In Chapter 3 there is an exercise "Create and call a method that returns a tuple.

I did all the steps and still i got an other output. Why can't i see any numbers after i push calculate.

Can somebody please help me
 

Attachments

  • exercise code.zip
    4.3 KB · Views: 11
  • expected outcome.jpg
    expected outcome.jpg
    46.7 KB · Views: 8
  • my outcome.jpg
    my outcome.jpg
    65.3 KB · Views: 9
Firstly, please post ONLY the relevant code and post it directly as text, formatted as code. Attaching so little code is pointless and attaching an entire project should be your last resort. It's a waste of our time to download a file, unzip it, open the project in VS and then find the relevant code when we could already be looking at it in your post.

Secondly, you need to debug your code for yourself. You're not just a user, so you don't just run your app as a user. You run the project in the debugger and you use the debugging tools available to you to diagnose the issue. If you don't know how to debug then you should stop what you're doing and learn, because it's something every developer needs to know. You would start by setting a breakpoint at the top of the relevant code and then stepping through it line by line, examining the state at each step and comparing it to your expectations. Whenever the two don't match, you have found an issue. You will probably be able to fix many such issue for yourself but, even if you can't, at least you can explain to use exactly where and how the code behaves other than as you expect. If the code behaves as you expect the whole way through but produces the wrong results then it's you expectations that are the problem.
 
Attaching so little code is pointless

Just wanted to clarify what I mean by this - it sounded ambiguous when I read it myself. If you narrow the code down to just the part(s) relevant to the problem then you will almost certainly have very little code and almost certainly not entire code files, so providing so little code as an attachment is pointless because it's easier to just post it directly. Attachments should be for large amounts of data or data that doesn't display well as text, neither of which should apply to your code that is relevant to the problem. If you feel the need to post large amounts of code, it's generally because you haven't done the appropriate debugging and diagnosis for yourself first. Unfortunately, debugging is not something that is pushed by online tutorials that are geared towards one specific topic or even many courses, which is a dereliction in my opinion. If you don't know how to debug then you really ought to work through a tutorial on that specifically first of all, as it is something that will apply to everything you do.
 
C#:
int division, remainder;
(division, remainder) = divide(leftHandSide, rightHandSide);
result.Text = $" remainder ";

You don't appear to use the calculated results

Perhaps you meant to write

C#:
result.Text = $"{division} remainder {remainder}";

In csharp we typically name methods with an uppercase initial letter; ShowResults etc
 
C#:
int division, remainder;
(division, remainder) = divide(leftHandSide, rightHandSide);
result.Text = $" remainder ";

You don't appear to use the calculated results

Perhaps you meant to write

C#:
result.Text = $"{division} remainder {remainder}";

In csharp we typically name methods with an uppercase initial letter; ShowResults etc

Thank you very much , that was the problem.
 
Firstly, please post ONLY the relevant code and post it directly as text, formatted as code. Attaching so little code is pointless and attaching an entire project should be your last resort. It's a waste of our time to download a file, unzip it, open the project in VS and then find the relevant code when we could already be looking at it in your post.

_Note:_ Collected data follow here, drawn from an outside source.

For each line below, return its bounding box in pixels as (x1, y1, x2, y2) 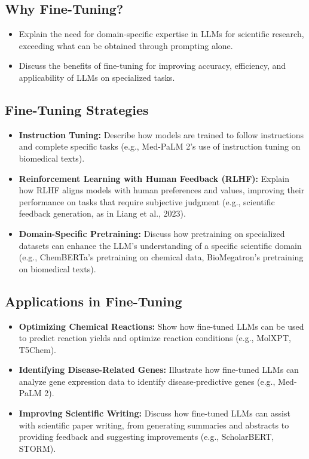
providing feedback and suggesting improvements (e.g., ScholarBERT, (19, 430, 274, 443)
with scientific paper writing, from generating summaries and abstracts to (19, 418, 289, 431)
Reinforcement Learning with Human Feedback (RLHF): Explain (19, 172, 290, 184)
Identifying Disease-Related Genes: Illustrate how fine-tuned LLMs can (19, 363, 299, 376)
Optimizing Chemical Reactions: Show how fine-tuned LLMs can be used (19, 320, 304, 332)
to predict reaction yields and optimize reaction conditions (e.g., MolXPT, (19, 332, 291, 344)
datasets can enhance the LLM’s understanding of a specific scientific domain (19, 239, 302, 251)
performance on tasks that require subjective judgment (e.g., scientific (19, 195, 275, 208)

Secondly, you need to debug your code for yourself. You're not just a user, so you don't just run your app as a user. You run the project in the debugger and you use the debugging tools available to you to diagnose the issue. If you don't know how to debug then you should stop what you're doing and learn, because it's something every developer needs to know. You would start by setting a breakpoint at the top of the relevant code and then stepping through it line by line, examining the state at each step and comparing it to your expectations. Whenever the two don't match, you have found an issue. You will probably be able to fix many such issue for yourself but, even if you can't, at least you can explain to use exactly where and how the code behaves other than as you expect. If the code behaves as you expect the whole way through but produces the wrong results then it's you expectations that are the problem.

Sorry I wasted your time.
As for the amount of code this is the only code I have from that exercise, that's all there is to it.
But in order not to waste more of your time from now on, I will ask my questions elsewhere.
 
Recall that people on this forum contribute purely voluntary. So the more you do to make it easier for people to be able to help you, the more likely you will get responses.

Although the ancient page referred to below maybe out of date with the way most modern forums work, there is still a lot of relevant information about researching and preparing your question.

 
in order not to waste more of your time from now on, I will ask my questions elsewhere.

jmc contributes so massively to so many forums and q&a facilities that you may not succeed in avoidance.. While more more terse than some, the advice he posted here is merely imploring you to adopt a strategy of making yourself as easy to help as possible, and worth heeding.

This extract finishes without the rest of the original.